December 4, 2023 3:37 am

Local News

Green Light for State’s Largest Solar Project in Dane County

Credit: iStock

by Erik Gunn, Wisconsin Examiner

State regulators gave the all clear Thursday to the largest Wisconsin solar array yet, to be built on 4,600 acres of land in Dane County.

The proposed Koshkonong Solar Energy Center will generate 300 megawatts of power and include storage battery capacity for 165 megawatts. The project is being developed by Chicago-based Invenergy LLC and its Invenergy Solar Development affiliate. When the project is finished, it is to be sold to a consortium of utilities, Wisconsin Electric Power Company, Wisconsin Public Service Corporation and Madison Gas and Electric Company.

Construction is to start later this year with a target date of December 2024 for completion.

The state Public Service Commission (PSC) gave its final approval to the project Thursday. In addition to setting rates for electrical, natural gas, water and other utilities, the PSC has oversight on utility-scale solar energy projects as well as on other large-scale alternative energy generation facilities.

The project’s inclusion of battery storage is an important component, according to Chelsea Chandler, who directs climate and energy programs for the environmental group Clean Wisconsin, ensuring reliable power from the solar farm when overcast or rainy skies prevent sunlight from generating electricity. 

The Koshkonong project represents a milestone in solar power development in Wisconsin, Chandler says. Currently, less than 1% of the state’s electrical capacity comes from solar. 

“I think we’re really on the cusp of change here,” Chandler says. “We need to accelerate the transition to renewable energy.”

Clean Wisconsin, which submitted expert testimony during the review process for the project, concluded that the Koshkonong facility will reduce carbon dioxide emissions by 15-20 million tons over its expected 35-year lifetime. 

The organization also calculated that converting property for the solar farm away from cropland would reduce runoff from polluted water, including 100,000 pounds of phosphorus.

Several other solar farms are in stages of development, but to make a larger dent in the generation of carbon dioxide that is primarily responsible for climate change that has been warming the atmosphere, activists have called for a much larger investment in the technology.

“We really need more of these larger, utility-scale solar projects,” Chandler says. “And we need to make it easier for individual families and businesses” to install their own on-site solar generation equipment.

The looming boom in solar development also promises potential jobs during the construction process, but much smaller employment during the operating life of the facilities.
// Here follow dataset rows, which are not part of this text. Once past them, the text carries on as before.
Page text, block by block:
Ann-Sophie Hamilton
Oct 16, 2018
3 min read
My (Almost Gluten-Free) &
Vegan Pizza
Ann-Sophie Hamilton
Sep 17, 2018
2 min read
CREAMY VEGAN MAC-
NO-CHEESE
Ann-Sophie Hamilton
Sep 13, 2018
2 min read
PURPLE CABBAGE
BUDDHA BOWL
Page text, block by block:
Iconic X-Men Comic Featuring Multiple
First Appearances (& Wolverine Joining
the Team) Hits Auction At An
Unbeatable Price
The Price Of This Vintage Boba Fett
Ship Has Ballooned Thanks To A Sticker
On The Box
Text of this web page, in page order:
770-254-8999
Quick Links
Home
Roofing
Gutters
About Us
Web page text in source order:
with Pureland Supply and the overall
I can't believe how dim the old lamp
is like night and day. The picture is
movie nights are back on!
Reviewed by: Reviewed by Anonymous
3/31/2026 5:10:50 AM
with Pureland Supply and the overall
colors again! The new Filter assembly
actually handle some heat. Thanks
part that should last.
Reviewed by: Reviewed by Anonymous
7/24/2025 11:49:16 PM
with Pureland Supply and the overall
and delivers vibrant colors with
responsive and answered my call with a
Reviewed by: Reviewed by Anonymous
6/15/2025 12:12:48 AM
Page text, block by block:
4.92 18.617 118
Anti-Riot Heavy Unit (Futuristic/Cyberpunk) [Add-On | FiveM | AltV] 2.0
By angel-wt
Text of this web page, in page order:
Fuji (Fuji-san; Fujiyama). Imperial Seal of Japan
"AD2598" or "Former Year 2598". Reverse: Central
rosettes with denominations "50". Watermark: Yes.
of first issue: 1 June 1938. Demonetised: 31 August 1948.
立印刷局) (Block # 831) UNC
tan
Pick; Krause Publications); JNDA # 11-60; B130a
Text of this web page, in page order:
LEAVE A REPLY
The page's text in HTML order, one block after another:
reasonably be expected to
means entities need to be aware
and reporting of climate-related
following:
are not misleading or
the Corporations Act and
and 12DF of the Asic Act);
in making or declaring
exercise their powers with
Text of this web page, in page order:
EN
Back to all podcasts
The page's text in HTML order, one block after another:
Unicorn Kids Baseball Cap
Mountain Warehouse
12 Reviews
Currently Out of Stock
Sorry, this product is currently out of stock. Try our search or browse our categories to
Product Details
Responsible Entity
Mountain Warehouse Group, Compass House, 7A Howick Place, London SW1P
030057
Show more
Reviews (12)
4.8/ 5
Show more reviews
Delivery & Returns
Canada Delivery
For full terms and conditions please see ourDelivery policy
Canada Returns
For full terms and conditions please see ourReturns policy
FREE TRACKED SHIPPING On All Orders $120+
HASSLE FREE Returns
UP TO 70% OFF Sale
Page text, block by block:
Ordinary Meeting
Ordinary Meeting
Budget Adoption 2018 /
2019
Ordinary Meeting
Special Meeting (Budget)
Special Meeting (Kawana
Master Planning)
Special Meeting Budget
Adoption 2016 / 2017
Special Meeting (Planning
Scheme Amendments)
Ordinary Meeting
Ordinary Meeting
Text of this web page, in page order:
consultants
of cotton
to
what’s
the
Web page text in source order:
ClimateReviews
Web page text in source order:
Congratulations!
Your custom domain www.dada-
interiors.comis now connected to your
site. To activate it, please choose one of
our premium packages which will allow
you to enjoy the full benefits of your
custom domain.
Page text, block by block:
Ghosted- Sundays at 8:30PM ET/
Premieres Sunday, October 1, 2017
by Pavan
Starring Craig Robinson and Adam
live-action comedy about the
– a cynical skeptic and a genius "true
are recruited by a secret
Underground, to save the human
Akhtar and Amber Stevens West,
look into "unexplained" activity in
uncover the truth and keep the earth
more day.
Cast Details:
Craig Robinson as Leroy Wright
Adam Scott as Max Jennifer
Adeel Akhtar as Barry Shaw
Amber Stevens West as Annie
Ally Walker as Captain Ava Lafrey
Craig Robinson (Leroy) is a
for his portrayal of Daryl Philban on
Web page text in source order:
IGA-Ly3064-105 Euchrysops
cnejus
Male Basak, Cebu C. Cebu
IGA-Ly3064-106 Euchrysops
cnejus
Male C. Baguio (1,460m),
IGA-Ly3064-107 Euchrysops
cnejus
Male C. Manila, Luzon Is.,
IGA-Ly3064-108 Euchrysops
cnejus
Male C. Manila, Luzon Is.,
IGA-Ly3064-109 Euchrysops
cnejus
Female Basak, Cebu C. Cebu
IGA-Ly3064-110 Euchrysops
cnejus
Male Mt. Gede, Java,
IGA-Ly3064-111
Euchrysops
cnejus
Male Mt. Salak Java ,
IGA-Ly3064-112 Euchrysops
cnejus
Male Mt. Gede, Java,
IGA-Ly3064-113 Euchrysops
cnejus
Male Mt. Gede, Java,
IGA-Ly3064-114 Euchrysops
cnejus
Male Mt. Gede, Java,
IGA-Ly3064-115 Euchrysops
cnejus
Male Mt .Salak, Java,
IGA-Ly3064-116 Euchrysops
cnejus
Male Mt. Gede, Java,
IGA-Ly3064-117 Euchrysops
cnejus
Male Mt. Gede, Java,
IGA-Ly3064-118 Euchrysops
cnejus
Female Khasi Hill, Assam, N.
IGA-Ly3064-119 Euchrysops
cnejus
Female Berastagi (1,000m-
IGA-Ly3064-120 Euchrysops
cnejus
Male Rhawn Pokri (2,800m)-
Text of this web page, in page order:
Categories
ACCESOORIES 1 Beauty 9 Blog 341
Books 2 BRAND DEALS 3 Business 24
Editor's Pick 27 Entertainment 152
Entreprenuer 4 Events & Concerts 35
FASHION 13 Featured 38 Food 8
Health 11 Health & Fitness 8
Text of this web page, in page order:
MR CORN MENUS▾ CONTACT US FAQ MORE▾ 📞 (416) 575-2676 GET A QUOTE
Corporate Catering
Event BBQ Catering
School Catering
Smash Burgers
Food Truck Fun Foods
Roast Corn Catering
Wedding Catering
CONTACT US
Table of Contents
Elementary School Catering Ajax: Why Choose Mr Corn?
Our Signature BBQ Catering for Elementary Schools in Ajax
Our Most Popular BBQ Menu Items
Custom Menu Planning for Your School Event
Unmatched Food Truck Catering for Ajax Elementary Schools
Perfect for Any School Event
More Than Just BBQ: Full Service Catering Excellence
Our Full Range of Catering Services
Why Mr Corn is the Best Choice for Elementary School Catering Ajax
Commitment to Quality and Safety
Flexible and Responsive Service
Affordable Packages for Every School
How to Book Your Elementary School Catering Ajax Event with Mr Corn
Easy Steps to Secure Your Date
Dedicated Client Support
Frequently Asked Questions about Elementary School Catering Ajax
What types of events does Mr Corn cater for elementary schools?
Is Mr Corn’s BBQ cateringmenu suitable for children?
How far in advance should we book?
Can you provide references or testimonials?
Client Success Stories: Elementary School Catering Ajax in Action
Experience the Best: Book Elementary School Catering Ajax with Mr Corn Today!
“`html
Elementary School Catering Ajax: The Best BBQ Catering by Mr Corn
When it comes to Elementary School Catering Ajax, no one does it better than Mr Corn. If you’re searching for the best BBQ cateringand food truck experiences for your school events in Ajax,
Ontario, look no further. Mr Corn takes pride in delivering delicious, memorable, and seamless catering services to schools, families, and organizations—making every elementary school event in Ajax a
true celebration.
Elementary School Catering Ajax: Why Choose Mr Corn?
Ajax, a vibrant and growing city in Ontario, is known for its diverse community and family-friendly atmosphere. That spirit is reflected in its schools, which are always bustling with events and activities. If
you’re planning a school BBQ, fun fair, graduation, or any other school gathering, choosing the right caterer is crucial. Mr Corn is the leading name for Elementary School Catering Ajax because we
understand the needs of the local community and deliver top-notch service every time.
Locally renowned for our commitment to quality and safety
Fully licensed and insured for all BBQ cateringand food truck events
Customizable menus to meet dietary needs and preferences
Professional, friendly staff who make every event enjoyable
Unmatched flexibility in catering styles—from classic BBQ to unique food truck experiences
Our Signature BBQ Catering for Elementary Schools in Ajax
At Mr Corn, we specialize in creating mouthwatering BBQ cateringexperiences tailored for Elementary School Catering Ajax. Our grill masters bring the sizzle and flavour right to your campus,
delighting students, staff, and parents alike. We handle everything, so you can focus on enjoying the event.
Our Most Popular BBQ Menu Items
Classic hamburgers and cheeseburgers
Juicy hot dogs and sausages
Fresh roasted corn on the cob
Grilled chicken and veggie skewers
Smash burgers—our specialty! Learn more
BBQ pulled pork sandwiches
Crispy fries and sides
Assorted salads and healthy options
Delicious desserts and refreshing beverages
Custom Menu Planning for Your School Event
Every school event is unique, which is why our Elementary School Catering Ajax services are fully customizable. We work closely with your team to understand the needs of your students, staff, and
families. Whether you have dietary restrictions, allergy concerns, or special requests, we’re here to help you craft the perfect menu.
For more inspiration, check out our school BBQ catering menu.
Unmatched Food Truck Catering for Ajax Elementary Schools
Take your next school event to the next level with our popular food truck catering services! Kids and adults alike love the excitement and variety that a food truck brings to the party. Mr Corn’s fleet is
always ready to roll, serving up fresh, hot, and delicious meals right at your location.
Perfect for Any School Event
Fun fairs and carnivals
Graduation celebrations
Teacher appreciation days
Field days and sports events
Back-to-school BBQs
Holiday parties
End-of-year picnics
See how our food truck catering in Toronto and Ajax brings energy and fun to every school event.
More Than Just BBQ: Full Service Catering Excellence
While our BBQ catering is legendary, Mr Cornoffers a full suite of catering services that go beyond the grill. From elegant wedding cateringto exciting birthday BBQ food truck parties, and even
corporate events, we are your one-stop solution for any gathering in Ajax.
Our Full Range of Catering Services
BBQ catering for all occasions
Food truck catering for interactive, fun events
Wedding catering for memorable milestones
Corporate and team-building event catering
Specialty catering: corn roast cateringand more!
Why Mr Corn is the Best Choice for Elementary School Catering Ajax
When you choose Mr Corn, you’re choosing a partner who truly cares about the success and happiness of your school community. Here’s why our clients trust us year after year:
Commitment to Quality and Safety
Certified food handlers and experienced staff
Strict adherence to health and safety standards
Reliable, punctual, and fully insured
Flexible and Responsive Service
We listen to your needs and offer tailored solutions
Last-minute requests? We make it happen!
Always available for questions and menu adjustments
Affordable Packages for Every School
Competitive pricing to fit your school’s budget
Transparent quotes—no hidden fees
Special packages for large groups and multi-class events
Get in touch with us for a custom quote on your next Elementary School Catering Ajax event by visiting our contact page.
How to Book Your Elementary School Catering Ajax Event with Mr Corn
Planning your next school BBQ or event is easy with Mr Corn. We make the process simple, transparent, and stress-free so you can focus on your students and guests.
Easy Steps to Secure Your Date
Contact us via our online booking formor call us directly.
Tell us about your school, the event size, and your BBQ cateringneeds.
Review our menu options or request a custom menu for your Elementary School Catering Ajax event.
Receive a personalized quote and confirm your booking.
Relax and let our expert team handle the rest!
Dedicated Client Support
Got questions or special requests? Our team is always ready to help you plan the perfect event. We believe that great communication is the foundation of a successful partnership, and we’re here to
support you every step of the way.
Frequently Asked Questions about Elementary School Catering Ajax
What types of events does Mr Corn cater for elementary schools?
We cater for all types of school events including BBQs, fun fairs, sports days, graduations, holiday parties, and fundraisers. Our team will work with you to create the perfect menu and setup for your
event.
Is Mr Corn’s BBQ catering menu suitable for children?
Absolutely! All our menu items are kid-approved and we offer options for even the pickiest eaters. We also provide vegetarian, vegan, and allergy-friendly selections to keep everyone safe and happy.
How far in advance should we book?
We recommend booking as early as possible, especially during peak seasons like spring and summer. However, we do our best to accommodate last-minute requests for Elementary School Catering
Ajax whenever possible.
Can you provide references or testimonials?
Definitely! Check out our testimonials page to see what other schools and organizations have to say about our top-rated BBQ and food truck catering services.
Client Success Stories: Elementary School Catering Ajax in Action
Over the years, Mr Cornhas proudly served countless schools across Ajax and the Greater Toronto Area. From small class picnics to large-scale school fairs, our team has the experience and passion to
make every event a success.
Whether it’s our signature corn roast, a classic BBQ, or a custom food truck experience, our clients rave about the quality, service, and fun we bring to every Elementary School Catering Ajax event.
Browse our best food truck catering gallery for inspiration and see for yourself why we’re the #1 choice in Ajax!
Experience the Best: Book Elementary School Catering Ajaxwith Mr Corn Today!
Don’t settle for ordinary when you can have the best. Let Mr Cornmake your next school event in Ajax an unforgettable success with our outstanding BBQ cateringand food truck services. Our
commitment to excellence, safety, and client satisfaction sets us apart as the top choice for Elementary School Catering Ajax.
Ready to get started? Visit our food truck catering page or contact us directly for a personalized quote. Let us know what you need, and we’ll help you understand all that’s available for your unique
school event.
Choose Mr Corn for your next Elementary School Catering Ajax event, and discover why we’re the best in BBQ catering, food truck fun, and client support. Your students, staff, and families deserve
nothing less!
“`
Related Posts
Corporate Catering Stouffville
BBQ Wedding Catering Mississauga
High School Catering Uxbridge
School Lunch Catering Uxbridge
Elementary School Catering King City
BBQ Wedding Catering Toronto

For the unions that employ utility workers, ensuring that those jobs are done by Wisconsin workers has become a priority.

“We represent a lot of members that are in legacy energy production,” says Kent Miller, assistant business manager of the Wisconsin Laborers Union District Council. Those include power plants fired by coal and natural gas as well as workers who build pipelines that carry oil. 

“All that legacy work that our members and local workers primarily performed for the utilities has had good labor standards and good living wages,” Miller says. 

With the emergence of utility scale solar projects, “our advocacy is to have those same types of labor standards and the same types of benefits” for the work in building those projects.

In February, the Laborers and the International Brotherhood of Electrical Workers signed a project labor agreement with a Minnesota-based contractor to build a solar farm in the Kenosha County town of Paris. That solar farm is also being developed by Invenergy. The agreement ensures that the contractor will hire project workers locally and under union contracts.

The Laborers have had mixed results in persuading the PSC to write provisions into its solar project approvals relating to the makeup of the project workforce.

When the commission approved a solar farm in Grant County in May 2021, the agency included a requirement that the developer submit quarterly reports on its efforts to recruit Wisconsin workers for jobs on the project in response to union comments during the project’s review.

Although there was a proposal to include a similar reporting requirement in the Koshkonong project, the two commissioners who voted on it — PSC Chair Rebecca Valcq and Ellen Nowak — divided on the question of including it.

Nowak, who was appointed in the administration of former Gov. Scott Walker, said that in her view “employment numbers are outside the scope of this proceeding.”

Valcq favored such a requirement as a way of holding developers accountable for claims they make during the approval process. “If applicants are going to continue to tout significant local economic benefits as a result of the projects, then I would expect them to be hiring local labor,” she said.

The third commissioner, Tyler Huebner, who like Valcq was appointed by Gov. Tony Evers, recused himself from voting, resulting in a tie that effectively excluded the requirement.